Poland cannot accept the Ukrainian decision to rename a Ukrainian army unit after UPA heroes, but is ready to “wait a while longer” before revoking Volodymyr Zelensky's Order of the White Eagle, told the President's spokesman Rafał Leśkiewicz to TV Republika.
He emphasised that the final decision regarding the order rests entirely with President Karol Nawrocki, but Poland will still wait for Zelensky to change his decision. He added that “diplomacy likes silence.”
We'll wait a while longer to see if President Zelensky changes his decision. We cannot accept this situation," Leśkiewicz said.
The Spokesman added that President Nawrocki will not make a decision on the order before his upcoming visit to the United States at the invitation of President Donald Trump. Leśkiewicz noted that there had been no direct conversation between the Ukrainian and Polish presidents yet.
He also mentioned that the situation with the unit renaming “has a significant educational dimension,” so this issue is discussed not only in Poland but also abroad.
“We're constantly talking about the UPA, and not just in Poland. We're also taking this discussion to the international forum, which needs to understand why this decision by the President of Ukraine has such a negative impact on Polish-Ukrainian relations. Not just symbolically, but also politically and socially," he says.
More on the controversy
On May 26, President Volodymyr Zelensky issued a decree granting a Separate Special Operations Centre North of the Special Operations Forces of the Armed Forces of Ukraine the honorary name Heroes of the UPA. The document states that the purpose of this decision is to “restore the historical traditions of the national army.”
Lech Wałęsa, former President of Poland and Nobel Peace Prize laureate, reacted to this by removing a pin featuring the Ukrainian flag and accusing Zelensky of “honouring UPA bandits,” thereby “insulting him and all his killed compatriots.”
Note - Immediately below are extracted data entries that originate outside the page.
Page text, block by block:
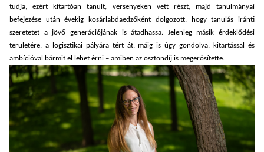
tudja, ezért kitartóan tanult, versenyeken vett részt, majd tanulmányai
befejezése után évekig kosárlabdaedzőként dolgozott, hogy tanulás iránti
szeretetet a jövő generációjának is átadhassa. Jelenleg másik érdeklődési
területére, a logisztikai pályára tért át, máig is úgy gondolva, kitartással és
ambícióval bármit el lehet érni – amiben az ösztöndíj is megerősítette.

Bartosz Cichocki, Poland’s former Ambassador to Ukraine, returned the Order of Merit, which President Volodymyr Zelensky had awarded him in 2022. The Ukrainian flag was removed from the town hall building in Lublin, Poland.
Ukraine’s Foreign Ministry stated that for Ukrainian military personnel, “the UPA’s struggle symbolises resistance to Moscow’s imperial policies and is in no way directed against Poles.”
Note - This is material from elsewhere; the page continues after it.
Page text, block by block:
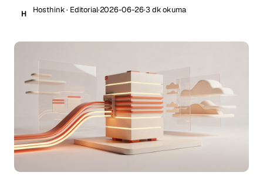
H Hosthink · Editorial·2026-06-26·3 dk okuma
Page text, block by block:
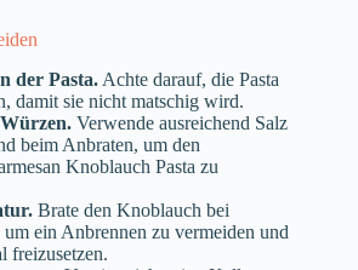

Marcin Przydacz, head of the International Policy Bureau at the Office of the President of Poland, said the Ukrainian president should call his Polish counterpart Karol Nawrocki and apologize. Nawrocki himself has called for the Order of the White Eagle (Poland’s highest honour), which was awarded to him in 2023 by then-Polish President Andrzej Duda, to be revoked from the Ukrainian president.